Bending of a Notched Specimen of Strombus gigas
This movie shows the cracking that develops from a notch that was machined into a four-point bend specimen of the shell of Strombus gigas. The crack, visible as a light thin line, grows along a direction 45 degrees with respect to the horizontal axis under increasing load. What is remarkable is that there is not any discernible crack opening displacement. Crack opening is resisted by the lamellae that are aligned in the direction perpendicular to the direction of propagation. Structural Basis for the Fracture Toughness of the Shell of the Conch Strombus Gigas, Nature, Vol. 405, June 29, pp. 1036-1040, 2000.
MEMS Silicon Fatigue Experiment
This movie shows a notched polycrystalline beam that is brought to resonance by the electrostatic forces developed in a comb drive. The etch holes fabricated into the specimen that enable complete release become blurry as the amplitude of vibration increases because the specimen is vibrating at approximately 15 kHZ. S-N curves for the silicon have been constructed by loading numerous specimens to different levels of maximum displacement (a finite element model is used to determine the associated maximum stress at the notch-root) and recording the number of cycles to failure. Fatigue Failure in Polysilicon Not Due to Simple Stress Corrosion, Science, Vol. 298, pp. 1215-1219, Nov. 8, 2002.
Collagen Fibril Pulled Using a MEMS Device
This movie shows a single collagen fibril attached at both ends to a polycrystalline silicon MEMS device and loaded in tension. The device contains a movable pad actuated by an electrostatic comb-drive that allows constant, monotonically increasing, or cyclic loading (up to ~10 kHz) depending on whether dc or ac voltages are applied. Using tungsten probes, one anchor is electrically grounded, and a voltage is applied to the fixed fingers. The resulting electrostatic attraction between the fixed fingers and movable fingers pulls the device to the left. Stress-strain Experiments on Individual Collagen Fibrils, Biophysical Journal, Vol. 95, pp. 3956-3963, 2008.
Tension Test on Carbon Nanotube
This movie shows the tension test performed on a carbon nanotube using a MEMS platform. The force-displacement curve provided the effective elastic modulus and the tensile strength of the tube. Development and Application of a Novel Micro-fabricated Device for In-Situ Testing of 1-D Nanomaterials, Journal of MEMS, Vol. 19, No. 3, pp. 675-682, 2010.

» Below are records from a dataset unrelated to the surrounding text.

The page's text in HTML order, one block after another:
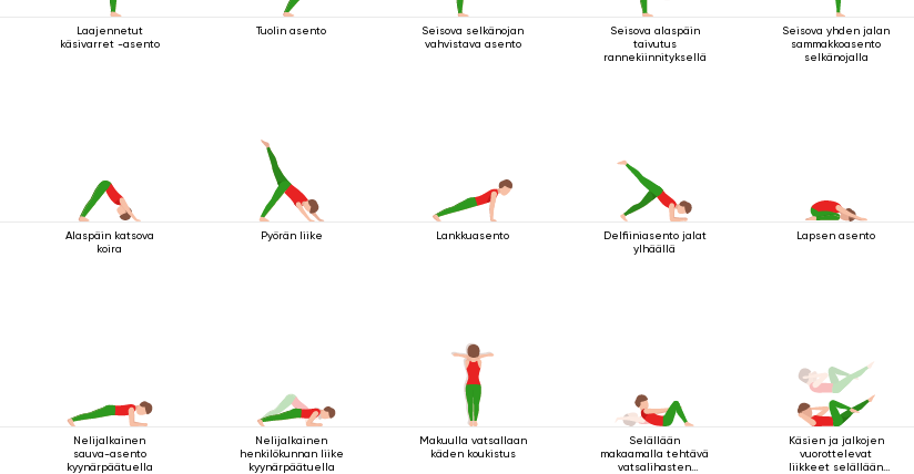
Laajennetut
käsivarret -asento
Tuolin asento
Seisova selkänojan
vahvistava asento
Seisova alaspäin
taivutus
rannekiinnityksellä
Seisova yhden jalan
sammakkoasento
selkänojalla
Alaspäin katsova
koira
Pyörän liike Lankkuasento
Delfiiniasento jalat
ylhäällä
Lapsen asento
Nelijalkainen
sauva-asento
kyynärpäätuella
Nelijalkainen
henkilökunnan liike
kyynärpäätuella
Makuulla vatsallaan
käden koukistus
Selällään
makaamalla tehtävä
vatsalihasten
Käsien ja jalkojen
vuorottelevat
liikkeet selällään
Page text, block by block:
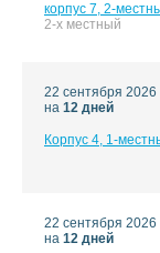
корпус 7, 2-
2-х местный
22 сентября 2026
на 12 дней
Корпус 4, 1-
22 сентября 2026
на 12 дней
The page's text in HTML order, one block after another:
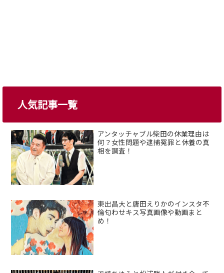
人気記事一覧
アンタッチャブル柴田の休業理由は
何？女性問題や逮捕冤罪と休養の真
相を調査！
東出昌大と唐田えりかのインスタ不
倫匂わせキス写真画像や動画まと
め！
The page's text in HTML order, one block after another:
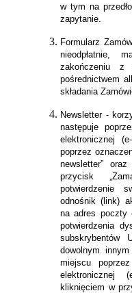
w tym na
zapytanie.
Formularz
nieodpłatnie,
zakończeniu z
pośrednictwem
składania
Newsletter -
następuje
elektronicznej
poprzez
newsletter”
przycisk
potwierdzenie
odnośnik (link)
na adres poczty
potwierdzenia
subskrybentów
dowolnym
miejscu
elektronicznej
kliknięciem w
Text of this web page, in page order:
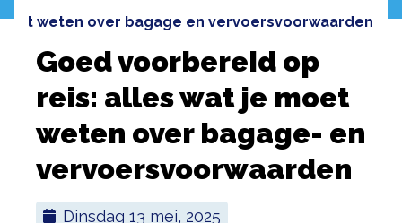
weten over bagage en vervoersvoorwaarden
Goed voorbereid op
reis: alles wat je moet
weten over bagage- en
vervoersvoorwaarden
dinsdag 13 mei, 2025
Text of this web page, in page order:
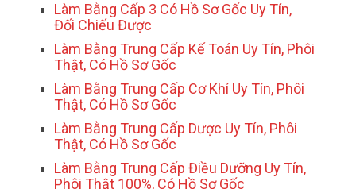
Làm Bằng Cấp 3 Có Hồ Sơ Gốc Uy Tín,
Đối Chiếu Được
Làm Bằng Trung Cấp Kế Toán Uy Tín, Phôi
Thật, Có Hồ Sơ Gốc
Làm Bằng Trung Cấp Cơ Khí Uy Tín, Phôi
Thật, Có Hồ Sơ Gốc
Làm Bằng Trung Cấp Dược Uy Tín, Phôi
Thật, Có Hồ Sơ Gốc
Làm Bằng Trung Cấp Điều Dưỡng Uy Tín,
Phôi Thật 100%, Có Hồ Sơ Gốc
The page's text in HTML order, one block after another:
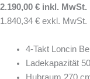
2.190,00 € inkl. MwSt.
1.840,34 € exkl. MwSt.
4-Takt Loncin
Ladekapazität
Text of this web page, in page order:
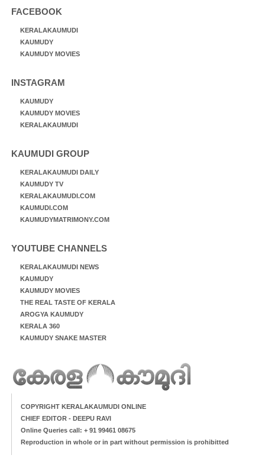
FACEBOOK
KERALAKAUMUDI
KAUMUDY
KAUMUDY MOVIES
INSTAGRAM
KAUMUDY
KAUMUDY MOVIES
KERALAKAUMUDI
KAUMUDI GROUP
KERALAKAUMUDI DAILY
KAUMUDY TV
KERALAKAUMUDI.COM
KAUMUDI.COM
KAUMUDYMATRIMONY.COM
YOUTUBE CHANNELS
KERALAKAUMUDI NEWS
KAUMUDY
KAUMUDY MOVIES
THE REAL TASTE OF KERALA
AROGYA KAUMUDY
KERALA 360
KAUMUDY SNAKE MASTER
COPYRIGHT KERALAKAUMUDI ONLINE
CHIEF EDITOR - DEEPU RAVI
Online Queries call: + 91 99461 08675
Reproduction in whole or in part without permission is prohibitted
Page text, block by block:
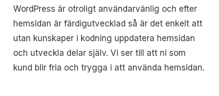
WordPress är otroligt användarvänlig och efter
hemsidan är färdigutvecklad så är det enkelt att
utan kunskaper i kodning uppdatera hemsidan
och utveckla delar själv. Vi ser till att ni som
kund blir fria och trygga i att använda hemsidan.
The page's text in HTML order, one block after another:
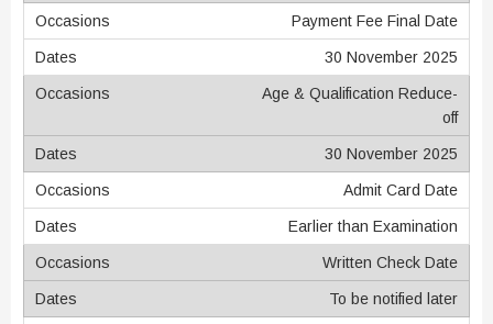
Payment Fee Final Date
30 November 2025
Age & Qualification Reduce-
off
30 November 2025
Admit Card Date
Earlier than Examination
Written Check Date
To be notified later
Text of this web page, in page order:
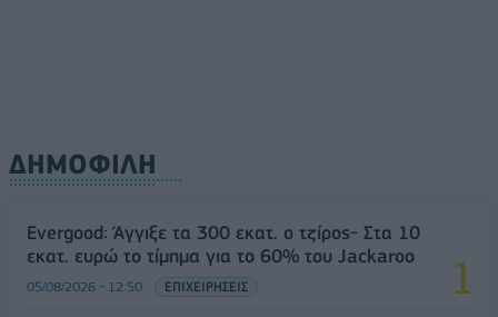
ΔΗΜΟΦΙΛΗ
Evergood: Άγγιξε τα 300 εκατ. ο τζίρος- Στα 10
εκατ. ευρώ το τίμημα για το 60% του Jackaroo
05/08/2026 - 12:50 ΕΠΙΧΕΙΡΗΣΕΙΣ
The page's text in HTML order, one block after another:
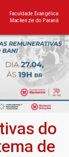
Faculdade Evangélica
Mackenzie do Paraná
do
de
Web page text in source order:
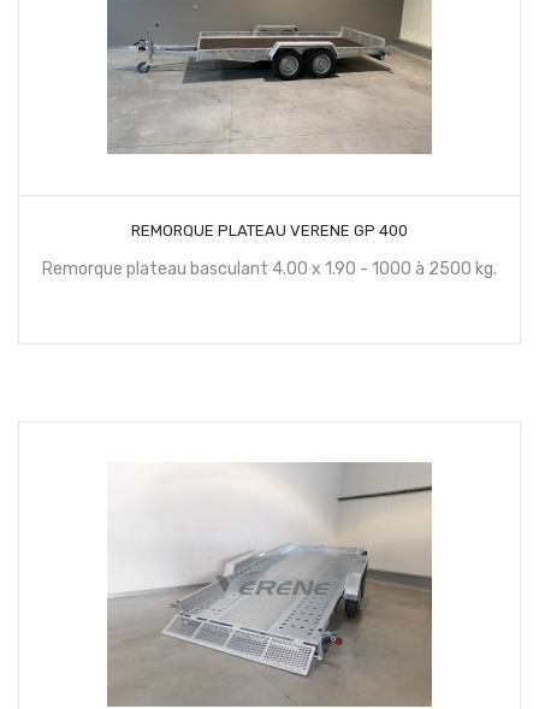
REMORQUE PLATEAU VERENE GP 400
Remorque plateau basculant 4.00 x 1.90 - 1000 à 2500 kg.
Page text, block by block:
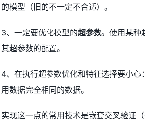
的模型（旧的不一定不合适）。
3、一定要优化模型的超参数。使用某种
其超参数的配置。
4、在执行超参数优化和特征选择要小心
用数据完全相同的数据。
实现这一点的常用技术是嵌套交叉验证（
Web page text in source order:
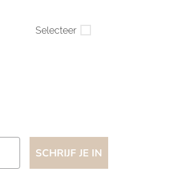
Selecteer
SCHRIJF JE IN
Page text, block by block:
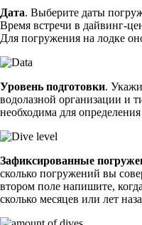
Дата. Выберите даты
Время встречи в дайвинг-
Для погружения на лодке
Уровень подготовки.
водолазной организации и
необходима для
Зафиксированные
сколько погружений вы
втором поле напишите,
сколько месяцев или лет
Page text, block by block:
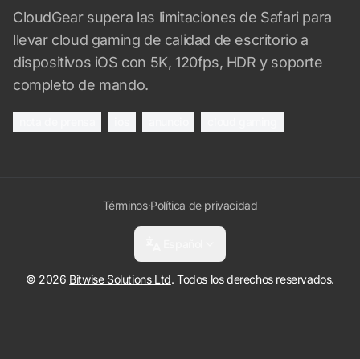
CloudGear supera las limitaciones de Safari para
llevar cloud gaming de calidad de escritorio a
dispositivos iOS con 5K, 120fps, HDR y soporte
completo de mando.
Términos·Política de privacidad
© 2026 Bitwise Solutions Ltd. Todos los derechos reservados.
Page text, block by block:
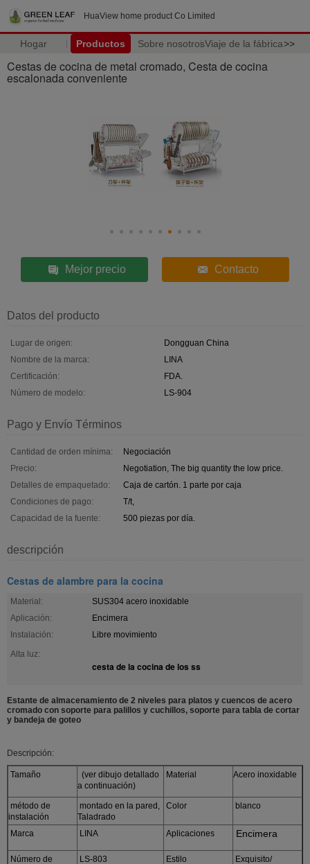
HuaView home product Co Limited
Hogar Productos Sobre nosotrosViaje de la fábrica>>
Cestas de cocina de metal cromado, Cesta de cocina
escalonada conveniente
Mejor precio Contacto
Datos del producto
Lugar de origen:
Dongguan China
Nombre de la marca:
LINA
Certificación:
FDA.
Número de modelo:
LS-904
Pago y Envío Términos
Cantidad de orden mínima:
Negociación
Precio:
Negotiation, The big quantity the low price.
Detalles de empaquetado:
Caja de cartón. 1 parte por caja
Condiciones de pago:
T/t,
Capacidad de la fuente:
500 piezas por día.
descripción
Cestas de alambre para la cocina
Material:
SUS304 acero inoxidable
Aplicación:
Encimera
Instalación:
Libre movimiento
Alta luz:
cesta de la cocina de los ss
Estante de almacenamiento de 2 niveles para platos y cuencos de acero
cromado con soporte para palillos y cuchillos, soporte para tabla de cortar
y bandeja de goteo
Descripción:
Tamaño
(ver dibujo detallado
a continuación)
Material Acero inoxidable
método de
instalación
montado en la pared,
Taladrado
Color blanco
Marca LINA Aplicaciones Encimera
Número de
LS-803 Estilo
Exquisito/
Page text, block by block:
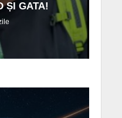
ȘI GATA!
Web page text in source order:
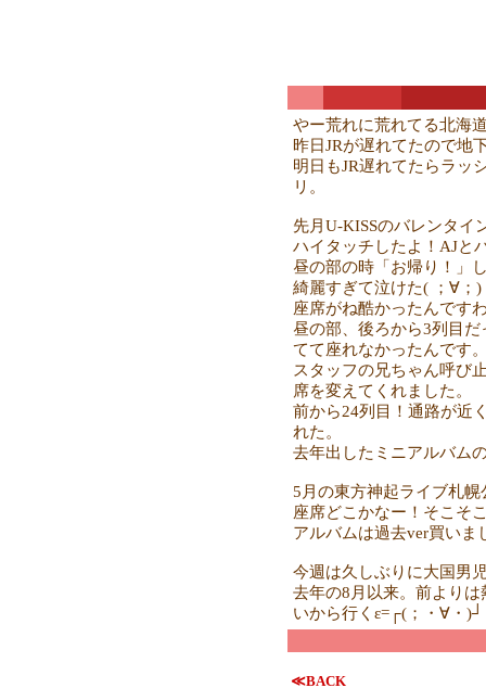
やー荒れに荒れてる北海
昨日JRが遅れてたので地
明日もJR遅れてたらラッ
リ。
先月U-KISSのバレンタイ
ハイタッチしたよ！AJと
昼の部の時「お帰り！」
綺麗すぎて泣けた( ；∀；)
座席がね酷かったんです
昼の部、後ろから3列目
てて座れなかったんです
スタッフの兄ちゃん呼び
席を変えてくれました。
前から24列目！通路が近
れた。
去年出したミニアルバム
5月の東方神起ライブ札
座席どこかなー！そこそ
アルバムは過去ver買い
今週は久しぶりに大国男
去年の8月以来。前より
いから行くε=┌(；・∀・)┘
≪BACK
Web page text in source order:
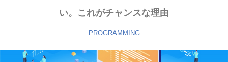
い。これがチャンスな理由
PROGRAMMING
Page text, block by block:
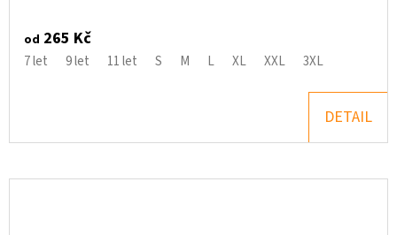
od 265 Kč
7 let 9 let 11 let S M L XL XXL 3XL
DETAIL
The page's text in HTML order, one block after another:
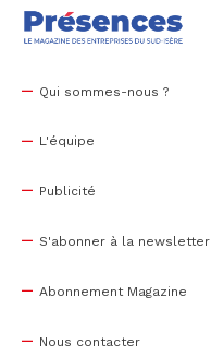
Qui sommes-nous ?
L'équipe
Publicité
S'abonner à la newsletter
Abonnement Magazine
Nous contacter
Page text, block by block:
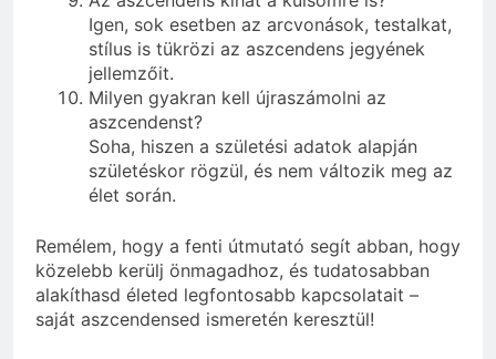
Igen, sok esetben az arcvonások, testalkat,
stílus is tükrözi az aszcendens jegyének
jellemzőit.
Milyen gyakran kell újraszámolni az
aszcendenst?
Soha, hiszen a születési adatok alapján
születéskor rögzül, és nem változik meg az
élet során.
Remélem, hogy a fenti útmutató segít abban, hogy
közelebb kerülj önmagadhoz, és tudatosabban
alakíthasd életed legfontosabb kapcsolatait –
saját aszcendensed ismeretén keresztül!
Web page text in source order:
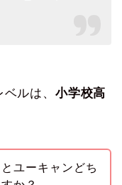
ルは、 小学校高
ユーキャンどち
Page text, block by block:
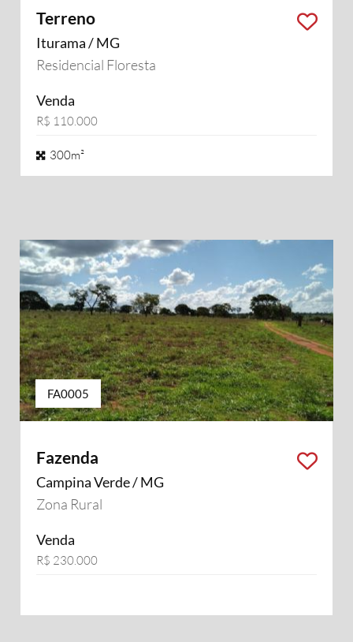
Terreno
Iturama / MG
Residencial Floresta
Venda
R$ 110.000
300m²
FA0005
Fazenda
Campina Verde / MG
Zona Rural
Venda
R$ 230.000
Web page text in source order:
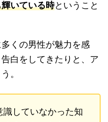
いている時ということ
くの男性が魅力を感
白をしてきたりと、ア
。
していなかった知
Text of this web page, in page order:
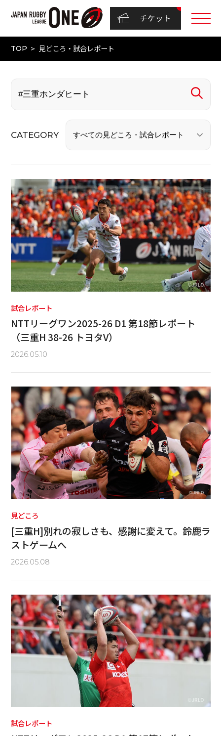
チケット
TOP 見どころ・試合レポート
CATEGORY
試合レポート
NTTリーグワン2025-26 D1 第18節レポート
（三重H 38-26 トヨタV）
2026.05.10
見どころ
[三重H]別れの寂しさも、感謝に変えて。鈴鹿ラ
ストゲームへ
2026.05.08
試合レポート
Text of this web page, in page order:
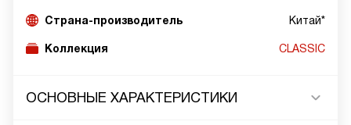
Страна-производитель Китай*
Коллекция CLASSIC
ОСНОВНЫЕ ХАРАКТЕРИСТИКИ
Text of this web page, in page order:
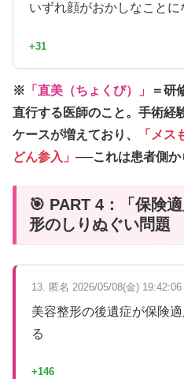
いずれ顔がおかしなことに
+31
※ 「直美（ちょくび）」
＝研
直行する医師のこと。手術経
ケースが増えており、
「メ
どん参入」 ──これは患者側か
🎯 PART 4：「保険
形のしりぬぐい問題
13. 匿名 2026/05/08(金) 19:42:06
美容整形の後遺症が保険
る
+146
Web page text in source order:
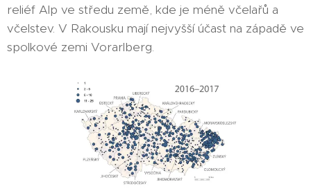
reliéf Alp ve středu země, kde je méně včelařů a
včelstev. V Rakousku mají nejvyšší účast na západě ve
spolkové zemi Vorarlberg.
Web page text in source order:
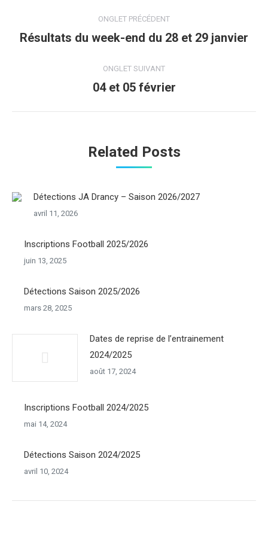
de
commentaire
ONGLET PRÉCÉDENT
Onglet
Résultats du week-end du 28 et 29 janvier
ONGLET SUIVANT
Onglet
04 et 05 février
Related Posts
Détections JA Drancy – Saison 2026/2027
avril 11, 2026
Inscriptions Football 2025/2026
juin 13, 2025
Détections Saison 2025/2026
mars 28, 2025
Dates de reprise de l’entrainement
2024/2025
août 17, 2024
Inscriptions Football 2024/2025
mai 14, 2024
Détections Saison 2024/2025
avril 10, 2024
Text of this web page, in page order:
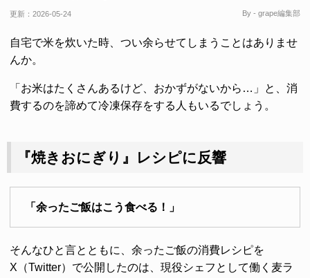
更新： 2026-05-24 By - grape編集部
自宅で米を炊いた時、つい余らせてしまうことはありませ
んか。
「お米はたくさんあるけど、おかずがないから…」と、消
費するのを諦めて冷凍保存をする人もいるでしょう。
『焼きおにぎり』レシピに反響
「余ったご飯はこう食べる！」
そんなひと言とともに、余ったご飯の消費レシピを
X（Twitter）で公開したのは、現役シェフとして働く麦ラ
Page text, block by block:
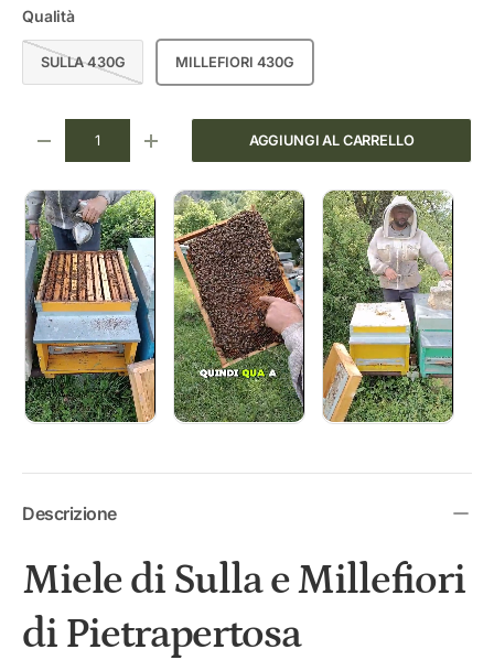
Qualità
SULLA 430G MILLEFIORI 430G
DIMINUIRE LA QUANTITÀAUMENTA LA QUANTITÀAGGIUNGI AL CARRELLO
Descrizione
Miele di Sulla e Millefiori
di Pietrapertosa
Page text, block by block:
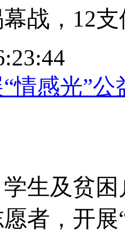
战，12
情感光”公
生及贫
者，开
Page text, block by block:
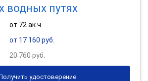
водных путях
от 72 ак.ч
от 17 160 руб.
20 760 руб.
удостоверение
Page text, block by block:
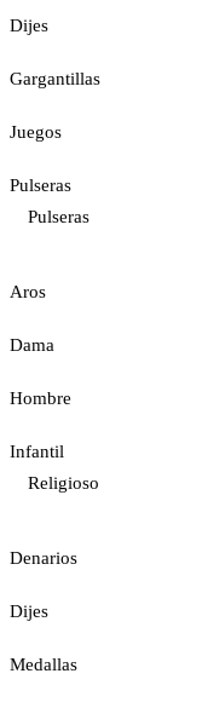
Dijes
Gargantillas
Juegos
Pulseras
Pulseras
Aros
Dama
Hombre
Infantil
Religioso
Denarios
Dijes
Medallas
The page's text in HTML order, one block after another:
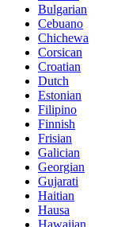
Bulgarian
Cebuano
Chichewa
Corsican
Croatian
Dutch
Estonian
Filipino
Finnish
Frisian
Galician
Georgian
Gujarati
Haitian
Hausa
Hawaiian
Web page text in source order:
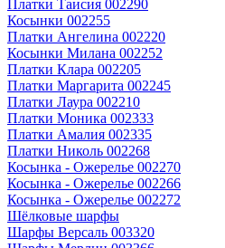
Платки Таисия 002290
Косынки 002255
Платки Ангелина 002220
Косынки Милана 002252
Платки Клара 002205
Платки Маргарита 002245
Платки Лаура 002210
Платки Моника 002333
Платки Амалия 002335
Платки Николь 002268
Косынка - Ожерелье 002270
Косынка - Ожерелье 002266
Косынка - Ожерелье 002272
Шёлковые шарфы
Шарфы Версаль 003320
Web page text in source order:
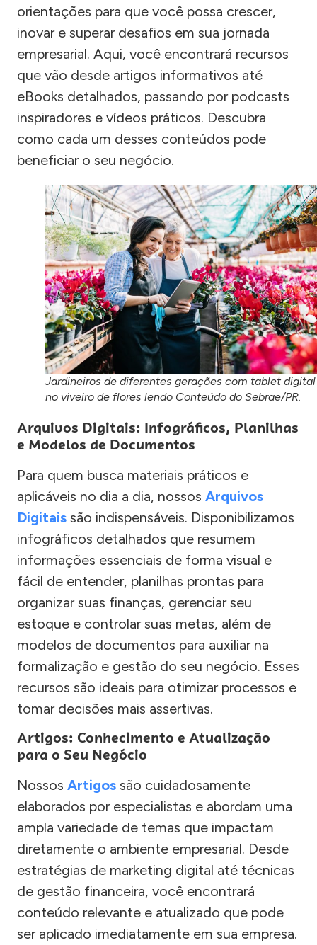
orientações para que você possa crescer,
inovar e superar desafios em sua jornada
empresarial. Aqui, você encontrará recursos
que vão desde artigos informativos até
eBooks detalhados, passando por podcasts
inspiradores e vídeos práticos. Descubra
como cada um desses conteúdos pode
beneficiar o seu negócio.
Jardineiros de diferentes gerações com tablet digital
no viveiro de flores lendo Conteúdo do Sebrae/PR.
Arquivos Digitais: Infográficos, Planilhas
e Modelos de Documentos
Para quem busca materiais práticos e
aplicáveis no dia a dia, nossos Arquivos
Digitais são indispensáveis. Disponibilizamos
infográficos detalhados que resumem
informações essenciais de forma visual e
fácil de entender, planilhas prontas para
organizar suas finanças, gerenciar seu
estoque e controlar suas metas, além de
modelos de documentos para auxiliar na
formalização e gestão do seu negócio. Esses
recursos são ideais para otimizar processos e
tomar decisões mais assertivas.
Artigos: Conhecimento e Atualização
para o Seu Negócio
Nossos Artigos são cuidadosamente
elaborados por especialistas e abordam uma
ampla variedade de temas que impactam
diretamente o ambiente empresarial. Desde
estratégias de marketing digital até técnicas
de gestão financeira, você encontrará
conteúdo relevante e atualizado que pode
ser aplicado imediatamente em sua empresa.
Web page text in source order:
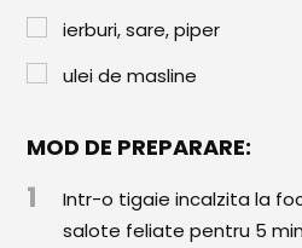
Aluaturi Dulci
Aluaturi Sărate
Rețete Vegetariene
ierburi, sare, piper
ulei de masline
MOD DE PREPARARE:
1
Intr-o tigaie incalzita la
salote feliate pentru 5
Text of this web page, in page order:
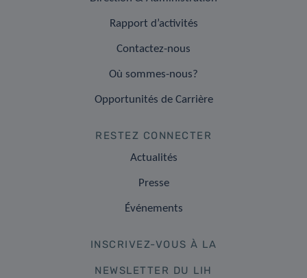
Rapport d’activités
Contactez-nous
Où sommes-nous?
Opportunités de Carrière
RESTEZ CONNECTER
Actualités
Presse
Événements
INSCRIVEZ-VOUS À LA
NEWSLETTER DU LIH
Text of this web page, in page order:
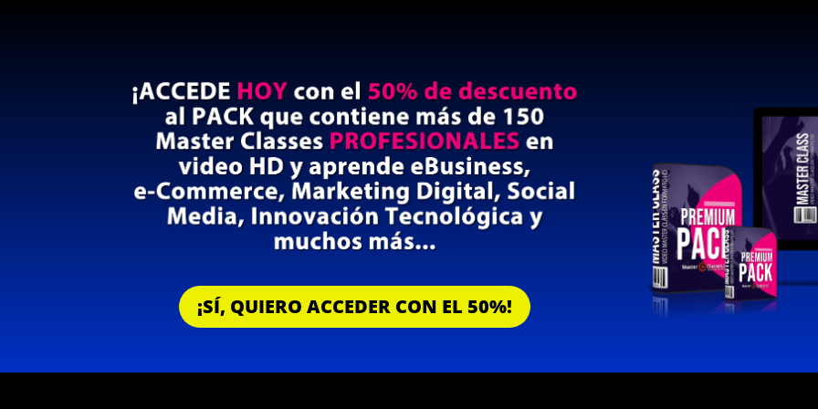
¡SÍ, QUIERO ACCEDER CON EL 50%!

Pull-out Test of a Carbon Nanotube Embedded in an Epoxy Matrix
This movie shows a carbon nanotube being pulled out of an epoxy matrix. The experiment provided the fracture energy of the interface between the tube and the matrix. The first portion of the force-displacement trace is linear. At some point it bends over, indicating a reduction in stiffness produced by the initiation and extension of a crack at the interface between the tube and the matrix. At some point the tube is completely debonded from the matrix, and starts sliding out of the substrate. The latter portion of the load-displacement curve reflects the stiffness of the machine. Interface Toughness of Multi-wall Carbon Nanotube Reinforced Epoxy Composites, ACS Applied Materials and Interfaces, Vol.3, Issue 2, pp. 129-134, 2011.